[Supplied entries]
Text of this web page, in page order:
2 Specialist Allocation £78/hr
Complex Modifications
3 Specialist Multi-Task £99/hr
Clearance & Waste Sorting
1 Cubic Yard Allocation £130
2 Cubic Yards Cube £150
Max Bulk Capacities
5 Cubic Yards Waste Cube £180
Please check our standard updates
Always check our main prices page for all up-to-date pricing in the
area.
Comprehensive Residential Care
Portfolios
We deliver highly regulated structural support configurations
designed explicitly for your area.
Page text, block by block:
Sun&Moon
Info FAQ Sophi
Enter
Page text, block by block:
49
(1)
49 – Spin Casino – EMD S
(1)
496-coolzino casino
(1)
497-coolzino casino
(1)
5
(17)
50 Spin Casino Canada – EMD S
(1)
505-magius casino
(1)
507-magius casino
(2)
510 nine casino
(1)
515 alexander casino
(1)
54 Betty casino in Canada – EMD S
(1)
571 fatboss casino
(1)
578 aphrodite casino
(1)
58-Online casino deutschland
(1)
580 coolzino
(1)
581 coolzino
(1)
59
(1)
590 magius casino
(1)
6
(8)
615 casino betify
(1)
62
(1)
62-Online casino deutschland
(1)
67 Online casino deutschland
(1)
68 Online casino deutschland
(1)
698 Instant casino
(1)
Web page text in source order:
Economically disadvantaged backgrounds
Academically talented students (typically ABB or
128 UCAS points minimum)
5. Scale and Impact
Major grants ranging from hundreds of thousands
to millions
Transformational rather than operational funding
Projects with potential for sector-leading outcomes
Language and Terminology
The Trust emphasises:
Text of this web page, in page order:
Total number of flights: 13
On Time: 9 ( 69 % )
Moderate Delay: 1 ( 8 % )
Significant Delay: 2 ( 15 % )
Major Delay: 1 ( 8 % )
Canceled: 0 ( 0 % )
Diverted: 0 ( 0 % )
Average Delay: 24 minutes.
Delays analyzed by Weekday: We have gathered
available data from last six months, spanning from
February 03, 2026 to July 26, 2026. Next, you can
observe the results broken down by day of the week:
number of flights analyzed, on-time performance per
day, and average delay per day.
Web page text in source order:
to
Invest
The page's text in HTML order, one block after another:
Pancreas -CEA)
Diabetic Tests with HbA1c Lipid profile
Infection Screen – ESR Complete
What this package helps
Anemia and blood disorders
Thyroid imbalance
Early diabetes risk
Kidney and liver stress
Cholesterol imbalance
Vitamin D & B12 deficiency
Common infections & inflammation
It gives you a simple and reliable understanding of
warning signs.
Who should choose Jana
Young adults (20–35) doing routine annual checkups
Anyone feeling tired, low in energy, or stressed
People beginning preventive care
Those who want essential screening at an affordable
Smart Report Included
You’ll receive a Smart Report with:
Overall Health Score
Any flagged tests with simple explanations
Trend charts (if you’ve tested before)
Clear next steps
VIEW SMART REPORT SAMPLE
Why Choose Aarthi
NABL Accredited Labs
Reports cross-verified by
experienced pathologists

[What you should do]
Recopy the whole listing exactly.

[Exercise response]
Text of this web page, in page order:
2 Specialist Allocation £78/hr
Complex Modifications
3 Specialist Multi-Task £99/hr
Clearance & Waste Sorting
1 Cubic Yard Allocation £130
2 Cubic Yards Cube £150
Max Bulk Capacities
5 Cubic Yards Waste Cube £180
Please check our standard updates
Always check our main prices page for all up-to-date pricing in the
area.
Comprehensive Residential Care
Portfolios
We deliver highly regulated structural support configurations
designed explicitly for your area.
Page text, block by block:
Sun&Moon
Info FAQ Sophi
Enter
Page text, block by block:
49
(1)
49 – Spin Casino – EMD S
(1)
496-coolzino casino
(1)
497-coolzino casino
(1)
5
(17)
50 Spin Casino Canada – EMD S
(1)
505-magius casino
(1)
507-magius casino
(2)
510 nine casino
(1)
515 alexander casino
(1)
54 Betty casino in Canada – EMD S
(1)
571 fatboss casino
(1)
578 aphrodite casino
(1)
58-Online casino deutschland
(1)
580 coolzino
(1)
581 coolzino
(1)
59
(1)
590 magius casino
(1)
6
(8)
615 casino betify
(1)
62
(1)
62-Online casino deutschland
(1)
67 Online casino deutschland
(1)
68 Online casino deutschland
(1)
698 Instant casino
(1)
Web page text in source order:
Economically disadvantaged backgrounds
Academically talented students (typically ABB or
128 UCAS points minimum)
5. Scale and Impact
Major grants ranging from hundreds of thousands
to millions
Transformational rather than operational funding
Projects with potential for sector-leading outcomes
Language and Terminology
The Trust emphasises:
Text of this web page, in page order:
Total number of flights: 13
On Time: 9 ( 69 % )
Moderate Delay: 1 ( 8 % )
Significant Delay: 2 ( 15 % )
Major Delay: 1 ( 8 % )
Canceled: 0 ( 0 % )
Diverted: 0 ( 0 % )
Average Delay: 24 minutes.
Delays analyzed by Weekday: We have gathered
available data from last six months, spanning from
February 03, 2026 to July 26, 2026. Next, you can
observe the results broken down by day of the week:
number of flights analyzed, on-time performance per
day, and average delay per day.
Web page text in source order:
to
Invest
The page's text in HTML order, one block after another:
Pancreas -CEA)
Diabetic Tests with HbA1c Lipid profile
Infection Screen – ESR Complete
What this package helps
Anemia and blood disorders
Thyroid imbalance
Early diabetes risk
Kidney and liver stress
Cholesterol imbalance
Vitamin D & B12 deficiency
Common infections & inflammation
It gives you a simple and reliable understanding of
warning signs.
Who should choose Jana
Young adults (20–35) doing routine annual checkups
Anyone feeling tired, low in energy, or stressed
People beginning preventive care
Those who want essential screening at an affordable
Smart Report Included
You’ll receive a Smart Report with:
Overall Health Score
Any flagged tests with simple explanations
Trend charts (if you’ve tested before)
Clear next steps
VIEW SMART REPORT SAMPLE
Why Choose Aarthi
NABL Accredited Labs
Reports cross-verified by
experienced pathologists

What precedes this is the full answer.